_DATA TO USE_:
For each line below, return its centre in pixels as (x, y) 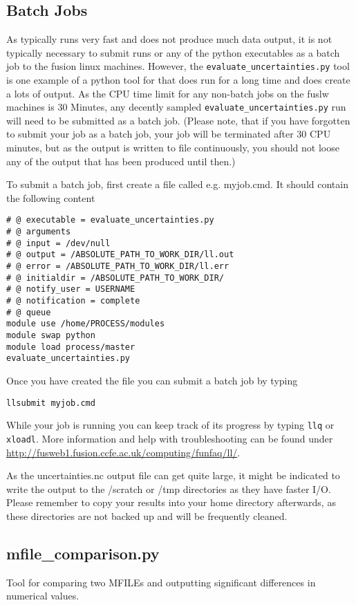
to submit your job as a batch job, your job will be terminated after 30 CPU (169, 134)
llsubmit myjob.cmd (51, 403)
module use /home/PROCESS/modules (86, 324)
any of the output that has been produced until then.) (121, 161)
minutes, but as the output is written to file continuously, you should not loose (173, 148)
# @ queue (29, 312)
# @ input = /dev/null (58, 243)
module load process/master (71, 347)
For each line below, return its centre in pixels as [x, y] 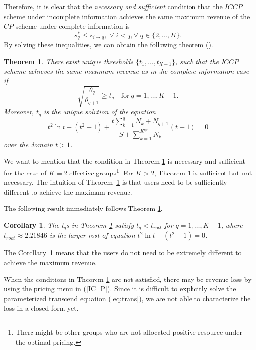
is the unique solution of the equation [100, 112]
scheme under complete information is [73, 26]
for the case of [25, 172]
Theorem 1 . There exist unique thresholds [69, 61]
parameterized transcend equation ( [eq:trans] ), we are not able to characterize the [127, 298]
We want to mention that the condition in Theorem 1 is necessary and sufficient [125, 161]
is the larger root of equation [92, 235]
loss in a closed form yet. [41, 308]
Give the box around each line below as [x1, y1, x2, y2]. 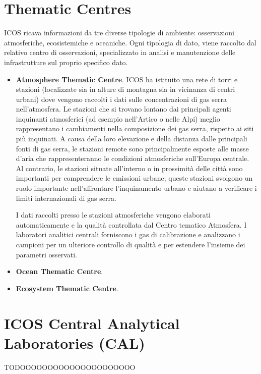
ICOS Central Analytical [4, 312, 180, 333]
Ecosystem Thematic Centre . [16, 283, 118, 293]
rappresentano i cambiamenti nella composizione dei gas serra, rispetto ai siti [16, 123, 254, 134]
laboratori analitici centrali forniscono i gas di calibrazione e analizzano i [16, 229, 240, 240]
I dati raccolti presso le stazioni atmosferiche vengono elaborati [16, 209, 211, 220]
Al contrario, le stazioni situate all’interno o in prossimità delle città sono [16, 163, 243, 173]
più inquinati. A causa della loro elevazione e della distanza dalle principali [16, 133, 247, 144]
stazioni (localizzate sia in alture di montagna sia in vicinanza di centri [16, 84, 235, 94]
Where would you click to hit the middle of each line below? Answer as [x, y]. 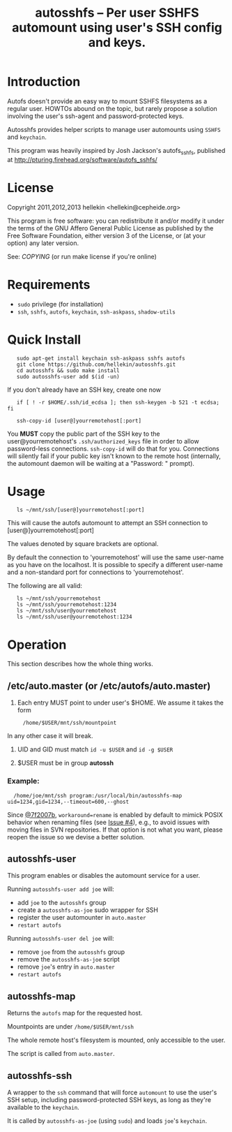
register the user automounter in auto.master [82, 918]
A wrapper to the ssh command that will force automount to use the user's [112, 1092]
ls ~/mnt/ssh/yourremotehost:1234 [67, 605]
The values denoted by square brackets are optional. [83, 544]
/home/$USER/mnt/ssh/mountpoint [70, 723]
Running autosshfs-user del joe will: [61, 939]
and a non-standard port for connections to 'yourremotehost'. [96, 572]
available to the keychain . [44, 1107]
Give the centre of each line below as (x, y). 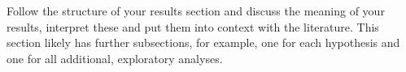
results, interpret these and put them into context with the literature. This (193, 26)
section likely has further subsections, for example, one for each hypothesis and (203, 42)
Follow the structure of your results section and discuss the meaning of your (196, 11)
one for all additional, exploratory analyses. (115, 58)
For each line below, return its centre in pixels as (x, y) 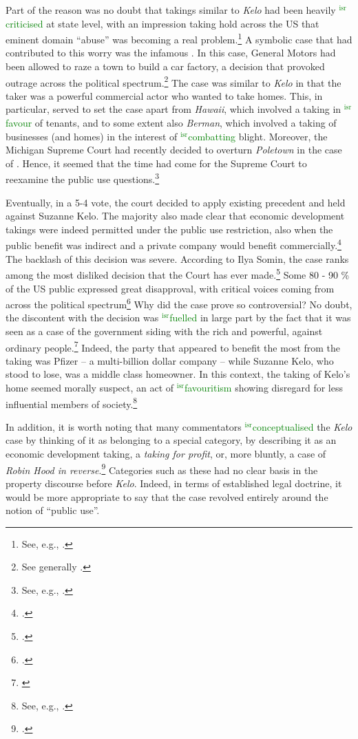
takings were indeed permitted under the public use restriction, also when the (169, 229)
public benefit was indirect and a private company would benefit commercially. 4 (173, 244)
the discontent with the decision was (82, 318)
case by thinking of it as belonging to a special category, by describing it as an (171, 440)
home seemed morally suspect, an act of (90, 388)
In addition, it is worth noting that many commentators (124, 426)
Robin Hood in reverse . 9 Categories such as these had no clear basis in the (162, 469)
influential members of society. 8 (72, 403)
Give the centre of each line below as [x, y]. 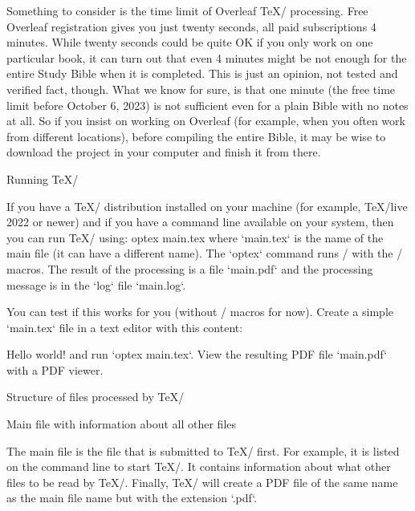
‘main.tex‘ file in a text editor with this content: [125, 327]
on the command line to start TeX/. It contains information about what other [199, 466]
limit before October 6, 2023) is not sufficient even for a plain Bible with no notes [207, 105]
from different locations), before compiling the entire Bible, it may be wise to [196, 136]
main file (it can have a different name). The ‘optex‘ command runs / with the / [205, 253]
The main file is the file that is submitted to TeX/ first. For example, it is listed [203, 450]
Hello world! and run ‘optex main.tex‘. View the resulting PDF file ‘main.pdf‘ [197, 354]
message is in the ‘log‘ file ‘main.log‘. [96, 284]
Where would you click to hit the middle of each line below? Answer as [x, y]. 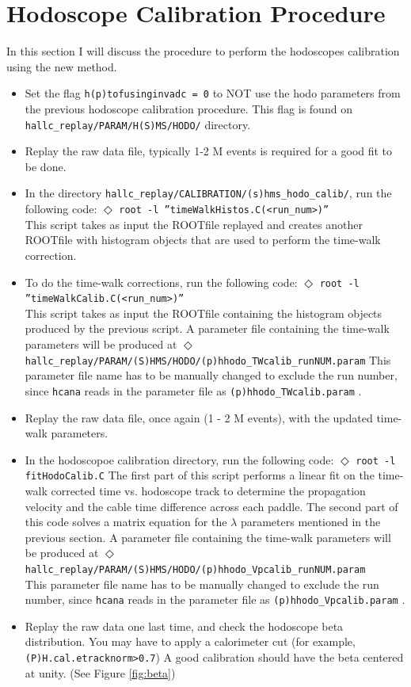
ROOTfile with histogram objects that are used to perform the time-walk [203, 240]
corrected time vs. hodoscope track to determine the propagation [208, 490]
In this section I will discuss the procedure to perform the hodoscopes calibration [203, 51]
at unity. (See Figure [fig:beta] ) [100, 672]
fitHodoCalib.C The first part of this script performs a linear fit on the [200, 475]
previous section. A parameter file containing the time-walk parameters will [208, 537]
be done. [46, 166]
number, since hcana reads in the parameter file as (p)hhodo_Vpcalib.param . [215, 599]
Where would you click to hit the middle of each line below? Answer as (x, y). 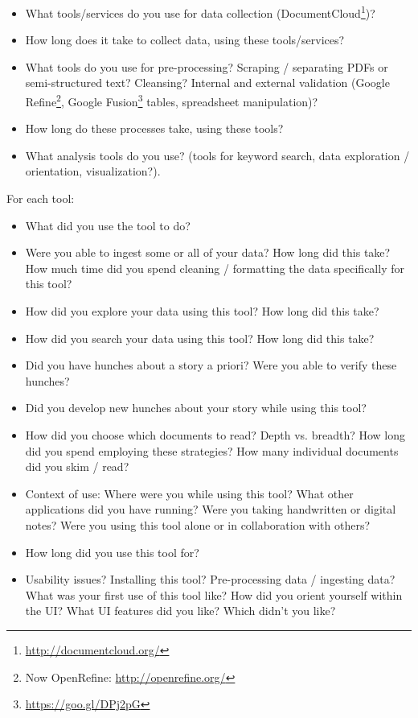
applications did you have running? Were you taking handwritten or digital (211, 509)
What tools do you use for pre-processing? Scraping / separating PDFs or (207, 66)
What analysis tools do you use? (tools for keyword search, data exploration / (217, 155)
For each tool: (41, 198)
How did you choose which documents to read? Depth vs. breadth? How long (215, 435)
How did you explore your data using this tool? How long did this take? (202, 311)
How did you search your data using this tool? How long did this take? (200, 338)
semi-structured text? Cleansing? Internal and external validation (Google (207, 83)
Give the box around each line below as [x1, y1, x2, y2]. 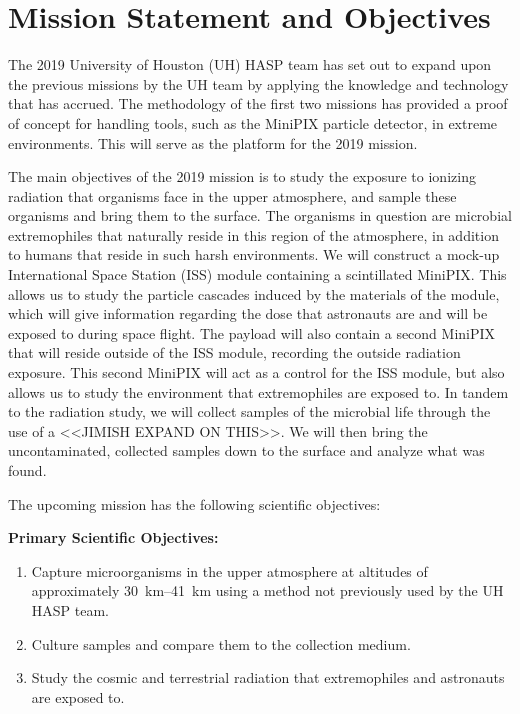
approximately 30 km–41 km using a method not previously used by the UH [31, 580, 504, 601]
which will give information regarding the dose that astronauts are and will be [8, 303, 488, 324]
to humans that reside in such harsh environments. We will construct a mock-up [8, 244, 500, 265]
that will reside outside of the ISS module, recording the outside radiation [8, 342, 461, 363]
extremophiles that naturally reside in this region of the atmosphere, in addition [8, 224, 499, 245]
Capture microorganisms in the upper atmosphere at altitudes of [31, 560, 428, 581]
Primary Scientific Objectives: [8, 527, 219, 548]
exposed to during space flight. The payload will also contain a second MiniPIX [8, 322, 496, 343]
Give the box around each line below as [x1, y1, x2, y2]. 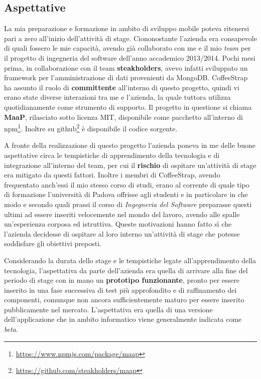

_ACTION ITEM_:
Within the data above, find the lines that contain the word "discuss" and copy each of them.

_EXPECTED OUTPUT_:
Follow the structure of your results section and discuss the meaning of your (196, 11)
In this section I will discuss the procedure to perform the hodoscopes calibration [203, 51]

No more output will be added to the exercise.